Private Information Retrieval over Graphs
Gennian Ge, Hao Wang, Zixiang Xu, Yijun Zhang
TL;DR
This work studies private information retrieval (PIR) on graph-based 2-replication storage, focusing on how topology constrains capacity. It introduces a sharp information-theoretic framework to upper-bound PIR capacity on graphs and derives a novel bound for complete graphs: $\mathcal{C}(K_N) \le \frac{1}{\sum_{i=2}^{N} \frac{1}{i!}} \cdot \frac{1}{N}$, tightening prior results and approaching $\frac{1}{e-2} \cdot \frac{1}{N}$ asymptotically.
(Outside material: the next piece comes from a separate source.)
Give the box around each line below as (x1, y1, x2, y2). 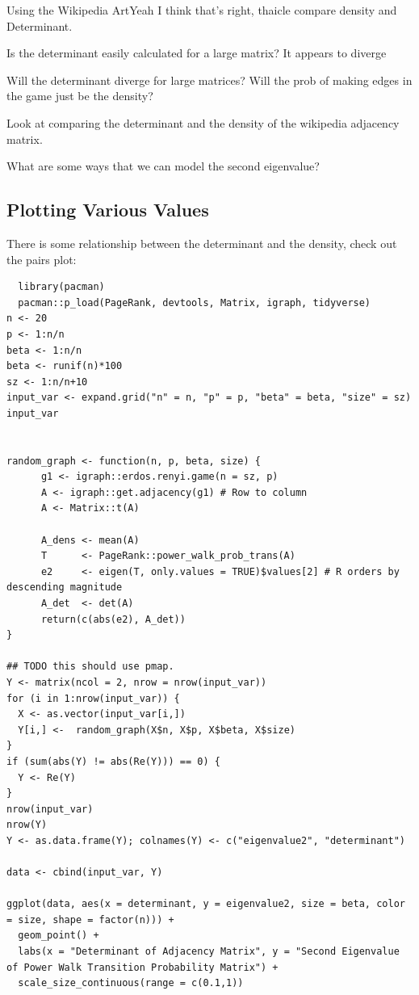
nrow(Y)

It also proves an improved bound for balanced complete bipartite graphs and provides a constructive lower bound via a new deterministic PIR scheme over $K_N$, achieving $\mathcal{C}(K_N) \ge (\frac{4}{3}-o(1))/N$, which extends to general graphs. A key conceptual contribution is a bridge between deterministic and probabilistic PIR schemes, enabling subpacketization-1 implementations and yielding practical schemes on sparse graphs. The paper further develops a recursive, pattern-based construction for $K_N$, and a probabilistic transformation that preserves rate while reducing subpacketization, thereby narrowing the gap between upper and lower bounds and enabling scalable, topology-aware PIR designs.
Abstract
The problem of PIR in graph-based replication systems has received significant attention in recent years. A systematic study was conducted by Sadeh, Gu, and Tamo, where each file is replicated across two servers and the storage topology is modeled by a graph. The PIR capacity of a graph $G$, denoted by $\mathcal{C}(G)$, is defined as the supremum of retrieval rates achievable by schemes that preserve user privacy, with the rate measured as the ratio between the file size and the total number of bits downloaded. This paper makes the following key contributions. (1) The complete graph $K_N$ has emerged as a central benchmark in the study of PIR over graphs. The asymptotic gap between the upper and lower bounds for $\mathcal{C}(K_N)$ was previously 2 and was only recently reduced to $5/3$. We shrink this gap to $1.0444$, bringing it close to resolution. More precisely, (i) Sadeh, Gu, and Tamo proved that $\mathcal{C}(K_N)\le 2/(N+1)$ and conjectured this bound to be tight. We refute this conjecture by establishing the strictly stronger bound $\mathcal{C}(K_N) \le \frac{1.3922}{N}.$ We also improve the upper bound for the balanced complete bipartite graph $\mathcal{C}(K_{N/2,N/2})$. (ii) The first lower bound on $\mathcal{C}(K_N)$ was $(1+o(1))/N$, which was recently sharpened to $(6/5+o(1))/N$. We provide explicit, systematic constructions that further improve this bound, proving $\mathcal{C}(K_N)\ge(4/3-o(1))/N,$ which in particular implies $\mathcal{C}(G) \ge (4/3-o(1))/|G|$ for every graph $G$. (2) We establish a conceptual bridge between deterministic and probabilistic PIR schemes on graphs. This connection has significant implications for reducing the required subpacketization in practical implementations and is of independent interest. We also design a general probabilistic PIR scheme that performs particularly well on sparse graphs.